In any case, a worthy coda to our discussion about not leaping to resolve dissonances. Just let 'em dangle!
BTW, his "studio" makes me nostalgic for the conservatory. Never thought I'd be nostalgic for a practice room ... but that's where I met and played with so many good musicians, shared ideas, joked around, sight-read through tons of the literature ...
True story: I was playing trios (flute, cello, piano) in a practice room one day when some crusading Jesus freak (not a student there) invited himself in. He waited until we took note of him. "My, you play so beautifully," he said. "You surely must know the love of Jesus Christ in your hearts." Without missing a beat (or turning around) the pianist replied, "No, but if you hum a few bars we can fake it."
4
 
 
3 hours later…
6:25 PM
The more I think about this, the more I think the parse might be: I saw lem, where the th is replaced by the l sound and that the l is not added to the saw. The /l/ is substituted for the /ð/ . The place of articulation of /l/ is alveolar and /ð/ is dental. The places of articulation are contiguous. That makes much more sense to me, whereas your saw[l] 'em does not. — Lambie 25 mins ago
Why is this person trying to convince me I either did not hear what I heard or am not competent to relate it to EL&U? Can some helpful mod please convert that whole thread to a chat, please, so I can get on with my life?
 
 
2 hours later…
8:10 PM
I don't know, it could all be a lot worse.
 
 
2 hours later…
10:08 PM
@Robusto oh yeah it is. I watched it the other day actually. Really illuminating. Because I remember how back in high school a big deal was made of that chord, but I never understood why. But then a mere 20+ years later I watched this video and I understood why.
Funny.
@Robusto and also, his practice room made me nostalgic for being in a practice room, and I've never even been in a practice room before.
I'm not sure why. It just has that certain something to it.
How midway through someone else started practicing violin in the room nearby.
It just has that certain feel that school always had.
Speaking of violins, as expected my teacher said I needed no further markings for the Mandelstam.
It was quite funny how she put it, too. She said something like, yeah that's a Russian romance alright. So you can tie it any way you please. And it'll all sound fine. Or you can just do the usual boilerplate pattern that suggests itself just from looking at the notes. And that will also work fine.
So we just quickly bowed whatever a couple times, and it sounded fine, and thus warmed up we moved on to Bach.
So with that in mind, I'm ready to let this one go for the time being and move on to the next thing. Last night I made the changes you proposed, and came up with one or two of my own.

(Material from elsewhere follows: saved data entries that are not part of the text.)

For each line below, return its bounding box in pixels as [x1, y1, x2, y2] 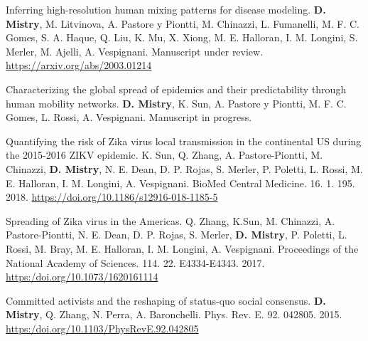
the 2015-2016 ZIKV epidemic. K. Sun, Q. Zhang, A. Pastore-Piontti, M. [6, 147, 323, 162]
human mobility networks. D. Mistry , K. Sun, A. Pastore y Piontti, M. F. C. [6, 95, 347, 110]
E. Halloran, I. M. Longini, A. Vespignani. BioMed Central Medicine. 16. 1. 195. [6, 175, 355, 190]
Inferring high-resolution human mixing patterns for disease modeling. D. [6, 2, 326, 16]
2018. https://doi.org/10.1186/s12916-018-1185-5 [6, 189, 218, 204]
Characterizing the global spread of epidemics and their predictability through [6, 81, 347, 96]
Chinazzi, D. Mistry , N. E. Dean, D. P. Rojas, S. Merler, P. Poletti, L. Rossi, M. [6, 161, 363, 176]
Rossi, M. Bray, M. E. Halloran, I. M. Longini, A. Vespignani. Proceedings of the [6, 241, 359, 256]

So the current state of the draft is as follows:
> Don't ever tell anyone,
forget everything that has been:
the heron, the prison, the nun,
or really whatever you've seen...

Maybe at dawn, when by chance
you'll give voice to only one thing,
then you'll be struck all at once
by a familiar sting.

You'll remember the wasp in the park,
the pen case you had as a kid,
the poppies you always picked up,
the blueberries you never did.
Score's updated and the link is still musescore.com/user/27897310/scores/5853817/s/e34t7P
Still set to private as of now, but as you said, getting it perfectly right will take twenty years anyway, or maybe forever. So I'll probably schedule it for publication in the nearest future, and then just keep revisiting it every year or so. As I always do with all my stuff anyway.
Oh, and re: violin MIDI, I just always give the voice line to some instrument of my choosing because the sound font for the human voice is only even worse. Anything but human.

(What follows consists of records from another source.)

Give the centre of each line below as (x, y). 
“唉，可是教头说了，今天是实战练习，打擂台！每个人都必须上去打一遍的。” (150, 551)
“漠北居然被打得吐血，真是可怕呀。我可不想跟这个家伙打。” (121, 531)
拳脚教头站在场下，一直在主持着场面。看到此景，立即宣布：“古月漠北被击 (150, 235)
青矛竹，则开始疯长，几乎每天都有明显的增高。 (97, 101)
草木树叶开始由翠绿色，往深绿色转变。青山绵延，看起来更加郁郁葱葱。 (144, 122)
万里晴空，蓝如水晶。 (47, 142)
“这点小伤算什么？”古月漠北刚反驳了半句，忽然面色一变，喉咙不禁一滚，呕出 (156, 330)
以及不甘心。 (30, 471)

Typically I'd pick the clarinet. It mimicks the human voice so well, even the most shittiest soundfont incarnation of it that you can find, it still sounds kinda sorta acceptable somehow.
But this melody here, if I gave that to the clarinet, it'd be the worst clarinet piece yet created.

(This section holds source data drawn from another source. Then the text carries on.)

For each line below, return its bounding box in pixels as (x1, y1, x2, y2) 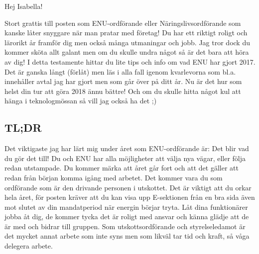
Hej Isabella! (4, 1, 43, 11)
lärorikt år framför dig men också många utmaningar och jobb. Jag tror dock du (4, 37, 250, 47)
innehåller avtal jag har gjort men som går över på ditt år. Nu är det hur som (4, 76, 242, 86)
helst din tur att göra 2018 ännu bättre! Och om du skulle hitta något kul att (4, 85, 241, 96)
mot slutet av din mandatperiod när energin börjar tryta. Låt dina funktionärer (4, 201, 248, 212)
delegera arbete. (4, 241, 53, 251)
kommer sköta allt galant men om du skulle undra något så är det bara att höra (4, 47, 249, 57)
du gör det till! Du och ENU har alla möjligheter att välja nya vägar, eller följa (4, 153, 246, 163)

The fingering is all over the place, and the sound is constantly switching between three registers. And the whole entire climax pretty much sits straight in the throat register. Ugh.
But for the violin, the ambitus couldn't be more perfect if I tried.
And also Jesus Christ does it sound gorgeous on an actual violin.
Plays really well, too. Such a joy to play.
But yeah. Ultimately it's a voice line and everything else is just me faffing about.
And it was only ever written at the piano anyway.
 
10:36 PM
BEHOLD
...
THE WALL
...
OF TEXT
...
THAT TAKETH
...
THAT TAKETH AWAYAY
...
THE LIFE
...
OF
...
THE ROOM!
Set Largo, in Gm.
 
I would have written a longer wall but I had too much time.
@tchrist that's like straight out of the Messiah. All those trills on every other note. What was it, number 18 or something.
 
@RegDwigнt Four and twenty.
 
I'm actually checking.
 
Hah, it's the 19. Or 20 by our count.
Good guess even if I say so myself.
 
10:43 PM
Wait, how can we count differently?
Oh.
You're in duodecimal.
Got it.
Don't make me go get my score.
Gardiner does take it at a bit of a clip.
 
The opening Grave (Sinfonia) is counted as 0.
So you should think that'd get you 18.
But then the 13 and the 14 are counted as 14, and the 17 is 18a and something else is also likewise other things.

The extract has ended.